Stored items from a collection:
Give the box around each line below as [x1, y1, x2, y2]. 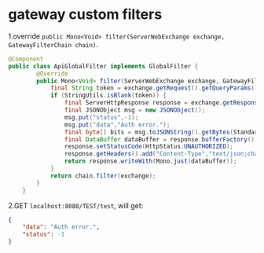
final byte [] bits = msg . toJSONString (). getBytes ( [64, 128, 234, 136]
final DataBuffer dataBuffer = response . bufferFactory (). [64, 135, 258, 143]
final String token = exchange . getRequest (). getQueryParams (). [49, 84, 262, 92]
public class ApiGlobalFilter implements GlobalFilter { [8, 62, 199, 70]
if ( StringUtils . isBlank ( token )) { [49, 92, 167, 100]
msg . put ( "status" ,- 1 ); [64, 113, 139, 121]
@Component [8, 55, 44, 63]
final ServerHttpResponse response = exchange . [64, 99, 223, 107]
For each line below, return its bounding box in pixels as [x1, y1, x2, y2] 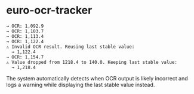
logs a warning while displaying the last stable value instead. [6, 81, 155, 88]
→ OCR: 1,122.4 [6, 38, 44, 44]
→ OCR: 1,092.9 [6, 23, 44, 29]
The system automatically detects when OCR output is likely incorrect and [6, 74, 188, 82]
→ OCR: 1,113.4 [6, 33, 44, 39]
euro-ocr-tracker [6, 4, 93, 17]
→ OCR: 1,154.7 [6, 54, 44, 60]
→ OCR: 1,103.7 [6, 28, 44, 34]
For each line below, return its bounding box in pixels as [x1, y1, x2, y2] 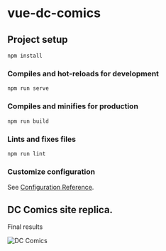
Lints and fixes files [7, 134, 77, 144]
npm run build [7, 118, 50, 125]
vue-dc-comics [7, 5, 101, 21]
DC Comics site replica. [7, 203, 114, 215]
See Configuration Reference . [7, 183, 94, 192]
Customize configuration [7, 166, 96, 176]
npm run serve [7, 85, 50, 92]
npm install [7, 52, 43, 59]
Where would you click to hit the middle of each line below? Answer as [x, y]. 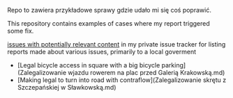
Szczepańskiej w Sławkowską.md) [67, 87]
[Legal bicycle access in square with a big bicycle [89, 65]
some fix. [21, 31]
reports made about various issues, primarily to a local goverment [102, 52]
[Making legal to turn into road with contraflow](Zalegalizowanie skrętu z [122, 80]
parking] [174, 65]
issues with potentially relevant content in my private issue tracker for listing [116, 44]
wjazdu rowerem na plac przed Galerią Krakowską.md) [146, 73]
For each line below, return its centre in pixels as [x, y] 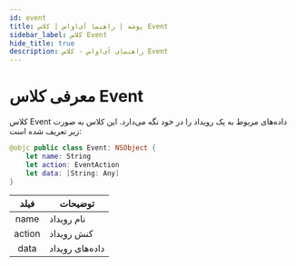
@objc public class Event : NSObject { [83, 148]
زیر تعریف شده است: [45, 132]
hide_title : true [42, 43]
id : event [28, 18]
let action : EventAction [73, 164]
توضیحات [77, 203]
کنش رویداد [71, 234]
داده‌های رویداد [77, 249]
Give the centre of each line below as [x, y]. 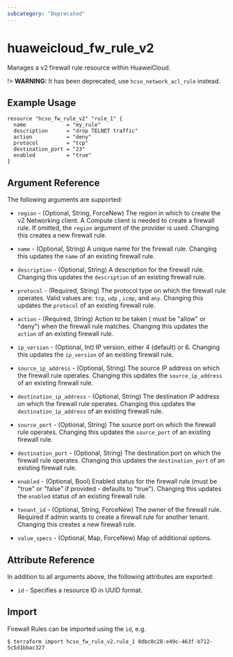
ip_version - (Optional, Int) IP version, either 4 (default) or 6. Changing [119, 347]
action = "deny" [53, 137]
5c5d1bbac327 [26, 648]
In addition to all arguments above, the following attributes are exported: [111, 577]
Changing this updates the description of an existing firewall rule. [112, 277]
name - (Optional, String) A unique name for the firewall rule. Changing [117, 249]
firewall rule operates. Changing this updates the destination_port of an [121, 461]
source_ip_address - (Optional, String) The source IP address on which [119, 368]
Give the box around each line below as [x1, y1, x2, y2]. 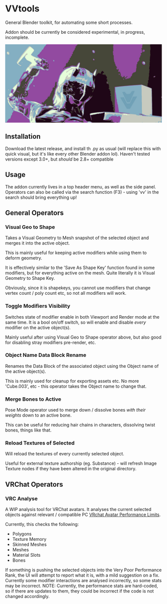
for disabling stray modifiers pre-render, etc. [5, 339, 96, 345]
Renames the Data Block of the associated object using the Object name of [5, 363, 159, 369]
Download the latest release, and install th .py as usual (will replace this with [5, 145, 161, 152]
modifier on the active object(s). [5, 324, 71, 331]
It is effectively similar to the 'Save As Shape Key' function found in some [5, 264, 155, 271]
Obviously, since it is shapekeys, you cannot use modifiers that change [5, 285, 151, 291]
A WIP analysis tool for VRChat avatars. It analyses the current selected [5, 507, 152, 513]
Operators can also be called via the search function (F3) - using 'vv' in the [5, 189, 159, 195]
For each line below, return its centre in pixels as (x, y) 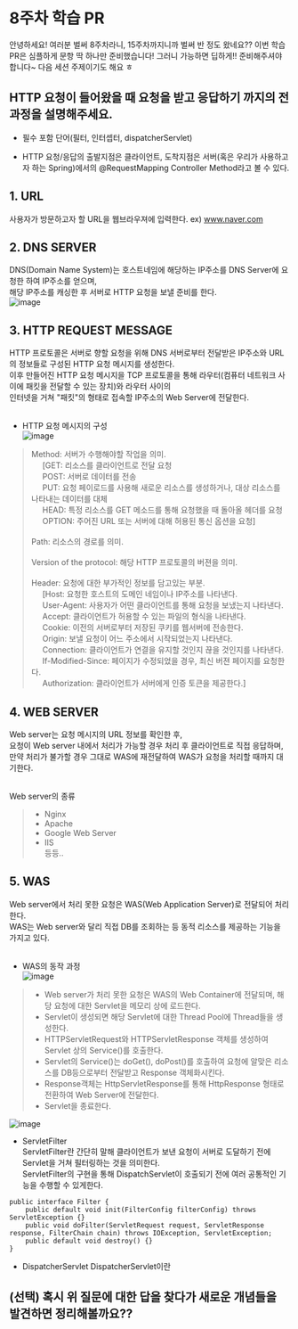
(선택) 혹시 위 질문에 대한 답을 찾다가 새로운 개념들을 (143, 1297)
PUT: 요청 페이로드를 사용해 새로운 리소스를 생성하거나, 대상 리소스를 (161, 488)
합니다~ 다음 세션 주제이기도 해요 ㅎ (71, 67)
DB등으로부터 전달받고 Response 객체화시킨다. (143, 1072)
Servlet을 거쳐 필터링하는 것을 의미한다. (91, 1162)
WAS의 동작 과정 (51, 966)
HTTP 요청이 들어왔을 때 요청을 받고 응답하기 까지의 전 (149, 98)
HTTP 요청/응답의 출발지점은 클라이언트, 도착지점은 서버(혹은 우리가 (140, 156)
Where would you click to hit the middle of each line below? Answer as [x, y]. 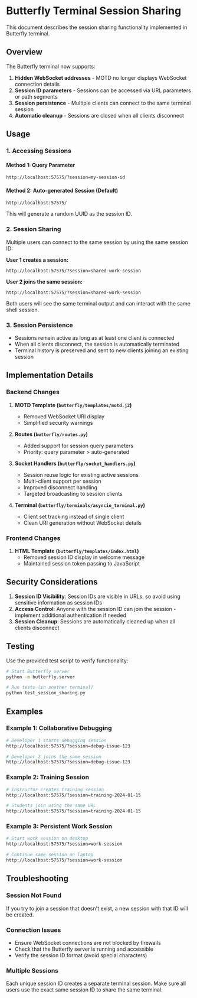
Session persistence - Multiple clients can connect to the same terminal [103, 103]
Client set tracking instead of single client [74, 516]
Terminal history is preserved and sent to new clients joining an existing [101, 350]
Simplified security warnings [58, 422]
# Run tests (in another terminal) [50, 687]
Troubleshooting [37, 879]
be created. [20, 915]
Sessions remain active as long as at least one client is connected [94, 338]
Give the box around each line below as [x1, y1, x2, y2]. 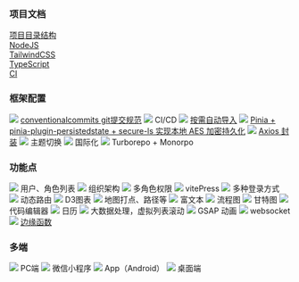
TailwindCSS [9, 49, 56, 60]
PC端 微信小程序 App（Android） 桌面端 [20, 263, 202, 274]
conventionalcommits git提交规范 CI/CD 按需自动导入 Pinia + [20, 114, 277, 125]
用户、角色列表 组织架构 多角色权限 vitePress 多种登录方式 [20, 183, 280, 194]
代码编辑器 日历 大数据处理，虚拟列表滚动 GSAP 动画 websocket [9, 205, 291, 216]
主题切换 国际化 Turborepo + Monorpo [29, 137, 194, 147]
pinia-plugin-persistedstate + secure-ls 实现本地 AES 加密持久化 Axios [9, 125, 279, 136]
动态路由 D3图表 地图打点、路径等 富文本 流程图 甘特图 [20, 194, 278, 204]
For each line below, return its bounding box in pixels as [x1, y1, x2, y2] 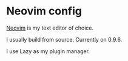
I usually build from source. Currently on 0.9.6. [6, 36, 123, 43]
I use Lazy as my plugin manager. [6, 47, 90, 55]
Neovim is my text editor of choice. [6, 24, 94, 31]
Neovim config [6, 4, 82, 18]
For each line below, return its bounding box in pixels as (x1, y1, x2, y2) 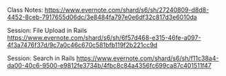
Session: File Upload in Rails (7, 27, 88, 34)
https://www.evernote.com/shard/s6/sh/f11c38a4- (76, 54, 219, 62)
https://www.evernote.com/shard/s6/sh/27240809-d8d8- (44, 6, 209, 14)
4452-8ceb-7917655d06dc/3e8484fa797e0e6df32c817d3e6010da (7, 13, 198, 21)
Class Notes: (7, 6, 43, 14)
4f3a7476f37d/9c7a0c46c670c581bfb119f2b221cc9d (7, 41, 158, 49)
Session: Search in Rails (7, 54, 75, 62)
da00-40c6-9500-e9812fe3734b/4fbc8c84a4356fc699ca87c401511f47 (7, 62, 212, 69)
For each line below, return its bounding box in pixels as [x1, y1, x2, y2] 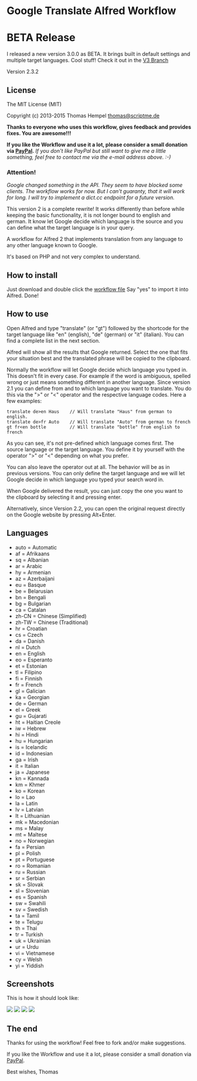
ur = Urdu [15, 943, 39, 950]
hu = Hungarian [15, 737, 53, 744]
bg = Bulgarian [15, 600, 52, 607]
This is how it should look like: [6, 995, 79, 1002]
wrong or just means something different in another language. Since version [6, 378, 191, 385]
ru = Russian [15, 868, 46, 875]
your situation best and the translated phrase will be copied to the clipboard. [6, 354, 191, 362]
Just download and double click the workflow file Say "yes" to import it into [6, 286, 189, 293]
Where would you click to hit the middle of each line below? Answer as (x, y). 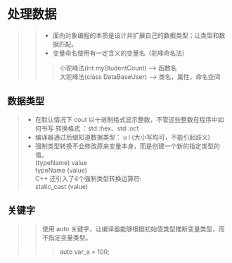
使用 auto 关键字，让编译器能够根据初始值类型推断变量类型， (130, 228)
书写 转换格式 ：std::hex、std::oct (90, 128)
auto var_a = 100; (85, 252)
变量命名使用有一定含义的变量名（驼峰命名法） (120, 53)
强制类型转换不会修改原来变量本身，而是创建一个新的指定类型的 (127, 146)
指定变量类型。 (70, 238)
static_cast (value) (62, 186)
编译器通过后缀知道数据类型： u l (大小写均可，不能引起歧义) (123, 137)
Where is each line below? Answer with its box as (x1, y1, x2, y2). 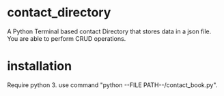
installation (7, 59, 72, 74)
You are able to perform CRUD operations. (7, 34, 126, 42)
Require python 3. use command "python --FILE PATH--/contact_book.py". (7, 80, 218, 89)
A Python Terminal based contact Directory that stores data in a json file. (7, 27, 212, 35)
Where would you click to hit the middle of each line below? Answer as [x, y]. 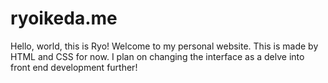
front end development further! [74, 67]
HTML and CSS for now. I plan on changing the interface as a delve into [157, 56]
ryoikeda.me [64, 18]
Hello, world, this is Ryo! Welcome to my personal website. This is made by [164, 46]
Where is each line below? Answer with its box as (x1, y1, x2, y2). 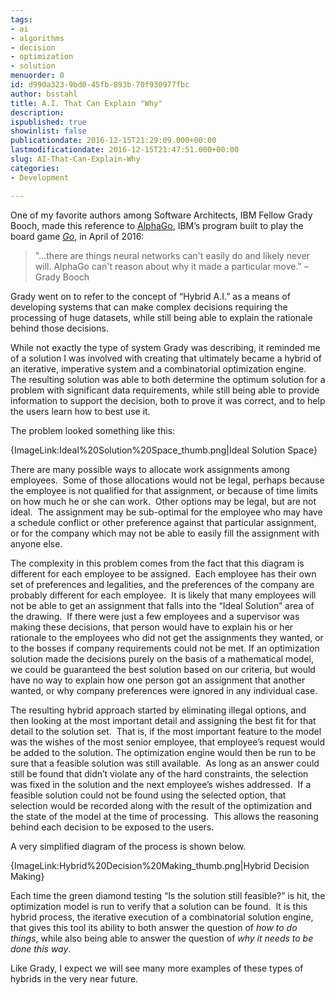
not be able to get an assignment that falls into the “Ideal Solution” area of (10, 599, 315, 611)
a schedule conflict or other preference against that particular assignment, (10, 516, 317, 528)
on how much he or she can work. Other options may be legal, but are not (10, 495, 317, 507)
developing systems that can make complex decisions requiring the (10, 301, 288, 313)
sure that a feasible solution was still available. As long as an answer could (10, 757, 320, 769)
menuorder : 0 (10, 71, 65, 81)
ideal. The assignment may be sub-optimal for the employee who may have (10, 506, 323, 518)
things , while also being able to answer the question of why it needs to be (10, 932, 314, 944)
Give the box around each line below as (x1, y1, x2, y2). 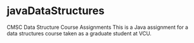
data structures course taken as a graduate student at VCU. (7, 29, 151, 37)
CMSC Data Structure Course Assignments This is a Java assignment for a (7, 24, 189, 31)
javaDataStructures (7, 4, 105, 18)
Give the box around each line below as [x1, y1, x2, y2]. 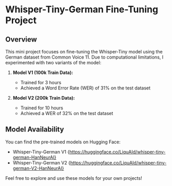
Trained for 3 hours [20, 80, 62, 85]
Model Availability [5, 125, 64, 134]
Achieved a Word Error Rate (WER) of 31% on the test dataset [20, 85, 150, 91]
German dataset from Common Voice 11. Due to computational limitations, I [5, 54, 164, 60]
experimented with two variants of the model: [5, 60, 102, 65]
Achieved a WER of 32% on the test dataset [20, 110, 113, 116]
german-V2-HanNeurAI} [12, 165, 64, 171]
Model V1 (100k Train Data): [12, 69, 73, 76]
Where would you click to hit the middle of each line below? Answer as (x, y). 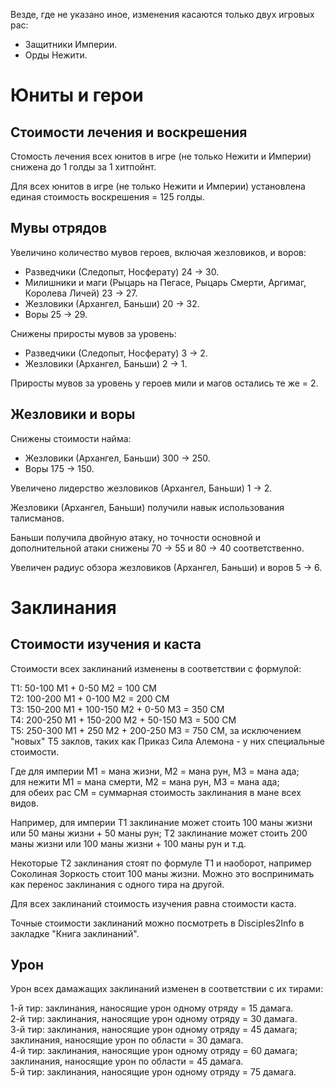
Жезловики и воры (73, 414)
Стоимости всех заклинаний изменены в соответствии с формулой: (156, 668)
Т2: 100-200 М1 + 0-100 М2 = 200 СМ (90, 698)
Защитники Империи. (71, 44)
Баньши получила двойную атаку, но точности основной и (135, 537)
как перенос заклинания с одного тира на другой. (117, 884)
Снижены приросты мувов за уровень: (93, 333)
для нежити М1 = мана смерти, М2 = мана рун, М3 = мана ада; (145, 781)

» Goal of the exercise
Only the lines above from the one with "用户、角色列表 组织架构 多角色权限" to the one with "I usually build" should be printed, both included and exactly as written; no picture belongs in the copy.

» Result
用户、角色列表 组织架构 多角色权限 vitePress 多种登录方式 [20, 183, 280, 194]
代码编辑器 日历 大数据处理，虚拟列表滚动 GSAP 动画 websocket [9, 205, 291, 216]
主题切换 国际化 Turborepo + Monorpo [29, 137, 194, 147]
pinia-plugin-persistedstate + secure-ls 实现本地 AES 加密持久化 Axios [9, 125, 279, 136]
动态路由 D3图表 地图打点、路径等 富文本 流程图 甘特图 [20, 194, 278, 204]
For each line below, return its bounding box in pixels as [x1, y1, x2, y2] 
I usually build from source. Currently on 0.9.6. [6, 36, 123, 43]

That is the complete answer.